### WHAT THE TASK REQUIRES
Starting at the first line of the entries below, restate each line exactly until you reach the line with "Assigns the nodes", and print that one too. Leave the pictures out and stop there.

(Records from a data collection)
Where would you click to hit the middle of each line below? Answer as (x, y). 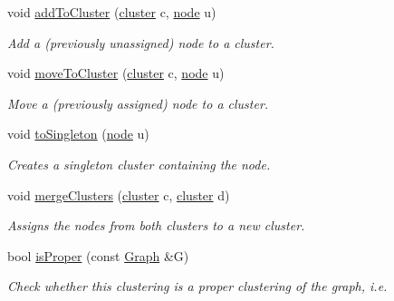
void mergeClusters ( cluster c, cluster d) (119, 194)
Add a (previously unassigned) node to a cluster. (141, 42)
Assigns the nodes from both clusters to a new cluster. (156, 225)
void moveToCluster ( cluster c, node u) (116, 73)
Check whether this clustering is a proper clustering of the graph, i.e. (197, 286)
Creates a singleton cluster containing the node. (139, 164)
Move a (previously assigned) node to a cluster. (138, 103)
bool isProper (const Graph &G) (98, 255)

### SOLUTION TO THE EXERCISE
Where would you click to hit the middle of each line below? Answer as (x, y). 
void mergeClusters ( cluster c, cluster d) (119, 194)
Add a (previously unassigned) node to a cluster. (141, 42)
Assigns the nodes from both clusters to a new cluster. (156, 225)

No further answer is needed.